This poor guy just can’t help himself. Even when he’s doing his best to play it cool, he ends up trying way too hard. It’s his nature. It’s that neediness that seems to put people off Mr. Djokovic. He may never stop talking about the vegan lifestyle, but mostly he’s corny – the postmatch hands-from-the-heart routine; the grass-eating once he’s won.
There’s an irony in this. Every top tennis player has their image built from scratch by corporate backers. Just look at the gawky, pony-tailed weirdo Mr. Federer was 15 years ago, and the 007-with-a-racquet he is today. That didn’t happen because he got a subscription to GQ.
Mr. Djokovic has none of that polish. The guy you are getting is pretty obviously the real guy, including all the oddness and discomfort. But it’s his realness people hold against him.
What they can no longer ignore is his place among the Big Three, with Mr. Nadal and Mr. Federer. Mr. Djokovic is now the biggest.
He’s won four of the past five Grand Slams. He’s moved to 16 for his career, two behind Mr. Nadal and four behind Mr. Federer. After a long injury-abetted wobble a couple of years ago, he now has those targets properly triangulated. In his current form, he may top the list inside two years.

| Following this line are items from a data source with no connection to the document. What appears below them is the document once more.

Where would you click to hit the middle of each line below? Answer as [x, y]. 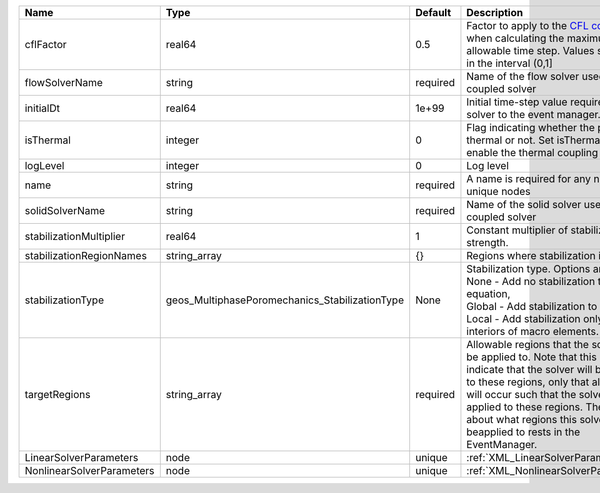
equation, [488, 293]
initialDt [42, 108]
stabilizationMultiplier [74, 236]
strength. [487, 242]
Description [495, 12]
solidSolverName [64, 210]
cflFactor [45, 44]
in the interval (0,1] [510, 63]
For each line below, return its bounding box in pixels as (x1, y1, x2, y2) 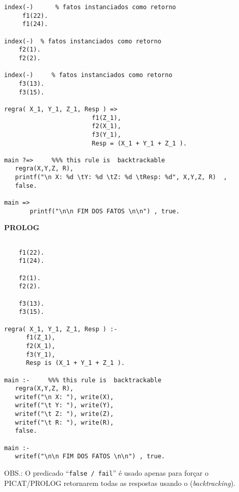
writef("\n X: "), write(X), (15, 393, 114, 401)
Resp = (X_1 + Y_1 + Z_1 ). (91, 139, 187, 147)
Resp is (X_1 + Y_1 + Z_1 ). (26, 359, 125, 367)
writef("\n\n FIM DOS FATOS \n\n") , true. (15, 453, 165, 460)
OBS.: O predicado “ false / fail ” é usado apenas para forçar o (4, 468, 209, 478)
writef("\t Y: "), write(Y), (15, 402, 114, 409)
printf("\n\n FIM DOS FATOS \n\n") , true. (30, 207, 180, 215)
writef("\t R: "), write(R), (15, 419, 114, 426)

He’s already up on tennis’s Mount Rushmore. Mr. Djokovic’s search for greatness is done.
Now he can resume looking for the love that’s supposed to go with that.""

Djokovic is upper right and Federer is lower left


  1. Thoughtful piece. I especially liked the paragraph that begins "There’s an irony in this....". Djokovic has already nearly matched Federer's record. Do you think that in the coming years "they" will find a way to groom him into a player fans can connect with? Will Roger take this loss and the errors he made as a sign that it might be time to retire?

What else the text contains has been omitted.